**Task details:**
Extract the full set of records that follows, word for word.

**Data provided:**
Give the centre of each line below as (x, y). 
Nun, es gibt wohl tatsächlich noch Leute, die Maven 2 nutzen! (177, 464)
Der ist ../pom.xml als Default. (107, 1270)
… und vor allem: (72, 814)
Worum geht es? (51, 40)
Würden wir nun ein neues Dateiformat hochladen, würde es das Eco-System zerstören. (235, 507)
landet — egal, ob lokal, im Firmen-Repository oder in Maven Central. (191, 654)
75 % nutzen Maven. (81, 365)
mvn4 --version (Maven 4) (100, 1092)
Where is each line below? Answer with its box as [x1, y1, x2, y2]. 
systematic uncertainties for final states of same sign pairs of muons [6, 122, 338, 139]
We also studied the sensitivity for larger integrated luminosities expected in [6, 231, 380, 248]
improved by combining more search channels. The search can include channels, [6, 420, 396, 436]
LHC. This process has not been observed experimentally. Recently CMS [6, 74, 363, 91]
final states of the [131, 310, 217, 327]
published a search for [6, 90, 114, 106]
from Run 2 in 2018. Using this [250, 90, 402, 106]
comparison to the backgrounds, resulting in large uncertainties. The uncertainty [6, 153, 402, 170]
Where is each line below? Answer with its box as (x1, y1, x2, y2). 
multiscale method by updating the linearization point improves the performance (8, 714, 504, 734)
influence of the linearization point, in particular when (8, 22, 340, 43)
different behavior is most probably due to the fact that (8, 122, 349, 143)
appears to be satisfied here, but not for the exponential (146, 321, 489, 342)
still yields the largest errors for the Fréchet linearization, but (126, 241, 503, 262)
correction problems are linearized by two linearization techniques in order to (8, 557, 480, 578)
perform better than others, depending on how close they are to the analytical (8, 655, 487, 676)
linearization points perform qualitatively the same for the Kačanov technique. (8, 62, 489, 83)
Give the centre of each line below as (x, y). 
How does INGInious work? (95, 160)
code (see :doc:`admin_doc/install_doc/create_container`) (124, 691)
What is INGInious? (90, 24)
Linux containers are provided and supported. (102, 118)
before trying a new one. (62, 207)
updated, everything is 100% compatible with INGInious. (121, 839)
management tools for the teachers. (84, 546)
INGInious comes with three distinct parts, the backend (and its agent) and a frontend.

**Exercise result:**
Give the centre of each line below as (x, y). 
Nun, es gibt wohl tatsächlich noch Leute, die Maven 2 nutzen! (177, 464)
Der ist ../pom.xml als Default. (107, 1270)
… und vor allem: (72, 814)
Worum geht es? (51, 40)
Würden wir nun ein neues Dateiformat hochladen, würde es das Eco-System zerstören. (235, 507)
landet — egal, ob lokal, im Firmen-Repository oder in Maven Central. (191, 654)
75 % nutzen Maven. (81, 365)
mvn4 --version (Maven 4) (100, 1092)
Where is each line below? Answer with its box as [x1, y1, x2, y2]. 
systematic uncertainties for final states of same sign pairs of muons [6, 122, 338, 139]
We also studied the sensitivity for larger integrated luminosities expected in [6, 231, 380, 248]
improved by combining more search channels. The search can include channels, [6, 420, 396, 436]
LHC. This process has not been observed experimentally. Recently CMS [6, 74, 363, 91]
final states of the [131, 310, 217, 327]
published a search for [6, 90, 114, 106]
from Run 2 in 2018. Using this [250, 90, 402, 106]
comparison to the backgrounds, resulting in large uncertainties. The uncertainty [6, 153, 402, 170]
Where is each line below? Answer with its box as (x1, y1, x2, y2). 
multiscale method by updating the linearization point improves the performance (8, 714, 504, 734)
influence of the linearization point, in particular when (8, 22, 340, 43)
different behavior is most probably due to the fact that (8, 122, 349, 143)
appears to be satisfied here, but not for the exponential (146, 321, 489, 342)
still yields the largest errors for the Fréchet linearization, but (126, 241, 503, 262)
correction problems are linearized by two linearization techniques in order to (8, 557, 480, 578)
perform better than others, depending on how close they are to the analytical (8, 655, 487, 676)
linearization points perform qualitatively the same for the Kačanov technique. (8, 62, 489, 83)
Give the centre of each line below as (x, y). 
How does INGInious work? (95, 160)
code (see :doc:`admin_doc/install_doc/create_container`) (124, 691)
What is INGInious? (90, 24)
Linux containers are provided and supported. (102, 118)
before trying a new one. (62, 207)
updated, everything is 100% compatible with INGInious. (121, 839)
management tools for the teachers. (84, 546)
INGInious comes with three distinct parts, the backend (and its agent) and a frontend.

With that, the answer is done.